WASHINGTON, D.C. (March 8, 2000) Nancy Myers, health care policy and reimbursement counsel of the Biotechnology Industry Organization (BIO), issued the following statement concerning legislation introduced in the Maine Legislature that would impose price controls on all drugs and biologics sold in the state. The legislation, LD 2599, will be heard today in the Joint Health & Human Services Committee.

The biotech industry wholeheartedly supports improving access to its medicines for all patients, especially for those who suffer the most and are the most in need, said Myers. However, having a state-appointed board dictating the price of all drugs sold in the state is an ill-conceived approach.

Price controls will wreak havoc on the biotech industry's ability to raise private capital to support innovative drug development and to bring life-saving medicines to patients. During the last health-care reform debate in 1993-94, proposals involving price controls and pricing boards significantly reduced private investment in biotech companies and slowed their efforts to bring new drugs to patients.

It takes hundreds of millions of dollars and up to 10 years to develop a single drug. In 1998, the biotech industry spent about $10 billion on research and development and recorded a net loss of $5 billion. Most research-stage biotech companies do not yet have products on the market. Consequently, they have no revenues or profits to fund their breakthrough research. These companies are dependent on private investors for most of their funding.
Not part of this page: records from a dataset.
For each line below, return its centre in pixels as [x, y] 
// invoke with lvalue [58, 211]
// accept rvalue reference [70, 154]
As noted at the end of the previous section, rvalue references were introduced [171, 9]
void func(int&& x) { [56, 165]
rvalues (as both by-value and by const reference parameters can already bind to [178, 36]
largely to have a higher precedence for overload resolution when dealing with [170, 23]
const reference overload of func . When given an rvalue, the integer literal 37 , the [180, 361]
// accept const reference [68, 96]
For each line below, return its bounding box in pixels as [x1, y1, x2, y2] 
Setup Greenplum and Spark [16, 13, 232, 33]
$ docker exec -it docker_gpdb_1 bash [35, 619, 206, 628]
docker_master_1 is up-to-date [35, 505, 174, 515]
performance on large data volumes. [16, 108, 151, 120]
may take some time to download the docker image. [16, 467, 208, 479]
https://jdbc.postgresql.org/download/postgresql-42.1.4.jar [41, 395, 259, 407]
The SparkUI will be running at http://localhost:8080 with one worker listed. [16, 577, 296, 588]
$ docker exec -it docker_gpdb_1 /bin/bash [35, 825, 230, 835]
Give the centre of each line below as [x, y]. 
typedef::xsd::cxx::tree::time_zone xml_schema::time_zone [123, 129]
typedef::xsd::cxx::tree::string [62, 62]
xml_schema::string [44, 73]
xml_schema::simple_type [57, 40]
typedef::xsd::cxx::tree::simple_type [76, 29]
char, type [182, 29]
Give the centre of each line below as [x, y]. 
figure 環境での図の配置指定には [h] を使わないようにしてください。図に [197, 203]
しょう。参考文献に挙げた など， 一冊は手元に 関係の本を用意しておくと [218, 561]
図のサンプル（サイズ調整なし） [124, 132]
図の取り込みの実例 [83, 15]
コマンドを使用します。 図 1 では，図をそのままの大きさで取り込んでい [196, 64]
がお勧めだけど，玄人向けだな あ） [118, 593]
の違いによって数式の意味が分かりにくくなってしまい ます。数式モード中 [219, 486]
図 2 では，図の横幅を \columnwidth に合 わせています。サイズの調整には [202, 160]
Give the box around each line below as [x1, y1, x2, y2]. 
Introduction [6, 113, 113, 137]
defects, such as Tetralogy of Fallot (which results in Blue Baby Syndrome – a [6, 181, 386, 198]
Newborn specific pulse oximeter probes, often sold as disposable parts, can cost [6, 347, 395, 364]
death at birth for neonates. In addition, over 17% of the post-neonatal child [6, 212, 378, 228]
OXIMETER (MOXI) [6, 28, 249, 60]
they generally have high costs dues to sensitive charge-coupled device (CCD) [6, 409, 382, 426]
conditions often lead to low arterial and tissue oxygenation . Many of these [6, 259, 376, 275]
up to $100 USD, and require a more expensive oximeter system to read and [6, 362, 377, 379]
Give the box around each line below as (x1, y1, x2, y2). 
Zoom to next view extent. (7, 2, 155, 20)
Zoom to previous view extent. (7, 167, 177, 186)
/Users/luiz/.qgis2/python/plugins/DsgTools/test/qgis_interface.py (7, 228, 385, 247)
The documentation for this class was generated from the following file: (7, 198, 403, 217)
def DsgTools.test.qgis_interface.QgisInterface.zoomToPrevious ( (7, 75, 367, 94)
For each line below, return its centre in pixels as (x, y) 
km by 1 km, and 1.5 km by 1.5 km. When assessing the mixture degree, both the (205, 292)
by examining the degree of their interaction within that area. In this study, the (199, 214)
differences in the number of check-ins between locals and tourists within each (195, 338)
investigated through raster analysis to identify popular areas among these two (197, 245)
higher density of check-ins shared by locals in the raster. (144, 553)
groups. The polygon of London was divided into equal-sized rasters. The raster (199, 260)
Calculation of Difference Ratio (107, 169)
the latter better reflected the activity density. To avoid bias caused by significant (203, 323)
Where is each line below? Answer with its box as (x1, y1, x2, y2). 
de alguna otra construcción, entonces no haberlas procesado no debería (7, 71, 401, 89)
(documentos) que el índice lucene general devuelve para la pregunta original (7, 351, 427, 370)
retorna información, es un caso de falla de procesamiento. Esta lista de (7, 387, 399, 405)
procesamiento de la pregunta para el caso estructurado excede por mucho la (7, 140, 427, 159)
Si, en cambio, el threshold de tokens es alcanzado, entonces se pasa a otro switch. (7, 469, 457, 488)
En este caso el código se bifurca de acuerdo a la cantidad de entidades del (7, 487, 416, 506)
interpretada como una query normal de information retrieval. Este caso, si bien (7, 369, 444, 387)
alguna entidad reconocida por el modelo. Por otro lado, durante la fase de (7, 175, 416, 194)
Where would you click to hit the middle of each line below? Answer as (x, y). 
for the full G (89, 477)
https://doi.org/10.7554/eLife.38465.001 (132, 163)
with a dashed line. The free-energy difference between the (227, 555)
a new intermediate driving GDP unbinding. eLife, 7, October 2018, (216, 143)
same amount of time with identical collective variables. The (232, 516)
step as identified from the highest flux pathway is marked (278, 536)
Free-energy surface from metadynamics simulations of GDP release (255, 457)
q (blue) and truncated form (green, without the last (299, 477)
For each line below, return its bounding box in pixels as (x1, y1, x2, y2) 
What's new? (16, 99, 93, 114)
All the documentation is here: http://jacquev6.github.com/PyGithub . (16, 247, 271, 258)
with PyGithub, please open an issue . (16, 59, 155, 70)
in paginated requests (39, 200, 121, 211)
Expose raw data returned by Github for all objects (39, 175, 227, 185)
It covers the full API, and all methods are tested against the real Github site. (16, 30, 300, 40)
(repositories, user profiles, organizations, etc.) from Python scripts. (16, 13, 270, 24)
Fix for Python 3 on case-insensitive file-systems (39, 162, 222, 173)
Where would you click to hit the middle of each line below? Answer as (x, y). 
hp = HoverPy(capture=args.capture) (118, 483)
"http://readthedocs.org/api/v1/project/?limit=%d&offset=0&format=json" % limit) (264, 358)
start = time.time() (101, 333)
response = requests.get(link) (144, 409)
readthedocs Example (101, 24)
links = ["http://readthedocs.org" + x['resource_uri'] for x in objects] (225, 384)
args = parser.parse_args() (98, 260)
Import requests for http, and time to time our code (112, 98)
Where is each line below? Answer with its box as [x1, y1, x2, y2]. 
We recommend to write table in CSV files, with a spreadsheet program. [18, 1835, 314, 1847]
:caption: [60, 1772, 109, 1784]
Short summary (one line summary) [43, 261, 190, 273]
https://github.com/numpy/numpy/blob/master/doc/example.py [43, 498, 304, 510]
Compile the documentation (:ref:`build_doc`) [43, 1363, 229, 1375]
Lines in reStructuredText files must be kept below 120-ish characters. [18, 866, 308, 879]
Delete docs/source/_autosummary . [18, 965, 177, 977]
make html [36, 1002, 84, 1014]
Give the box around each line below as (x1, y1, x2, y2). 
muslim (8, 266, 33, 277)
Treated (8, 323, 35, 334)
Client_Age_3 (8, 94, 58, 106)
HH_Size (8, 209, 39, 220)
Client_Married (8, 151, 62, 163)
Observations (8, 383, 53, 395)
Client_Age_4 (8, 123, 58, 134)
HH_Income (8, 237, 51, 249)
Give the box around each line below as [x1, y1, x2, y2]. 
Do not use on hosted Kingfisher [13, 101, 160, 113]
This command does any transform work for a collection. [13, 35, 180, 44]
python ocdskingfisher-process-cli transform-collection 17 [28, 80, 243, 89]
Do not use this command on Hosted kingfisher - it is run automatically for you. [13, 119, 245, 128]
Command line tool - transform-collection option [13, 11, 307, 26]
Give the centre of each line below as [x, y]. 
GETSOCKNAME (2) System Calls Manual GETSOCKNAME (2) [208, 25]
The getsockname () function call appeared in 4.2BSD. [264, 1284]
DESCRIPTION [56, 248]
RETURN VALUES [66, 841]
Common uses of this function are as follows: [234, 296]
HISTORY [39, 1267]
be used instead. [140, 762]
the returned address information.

Maine is home to a vibrant and growing biotechnology industry. Governor Angus King and state lawmakers have taken strides to facilitate the growth of research-based industries. The legislation is a direct affront to that effort.

The Maine biotechnology cluster is part of U.S. industry that leads the world in developing breakthrough drugs, many of them first-ever treatments, for our most intractable diseases, such as heart disease, cancer, Alzheimer's, Parkinson's and AIDS, said Myers. No other country in the world invests more in research and development of health care products. The U.S. will continue to hold that leadership position as long as its universities and industry work together to bring promising research from the laboratory to the marketplace.

Any attempt to improve access to drugs should encourage, notdiscourage biotech research and development. Biotech innovation is the key not only for improving our health, but also for ultimately lowering our health care costs.

BIO represents more than 900 biotechnology companies, academic institutions and state biotechnology centers in 47 states and 26 nations. BIO members are involved in the research and development of health care, agricultural and environmental biotechnology products. In Maine, BIO works closely with the Biotechnology Association of Maine.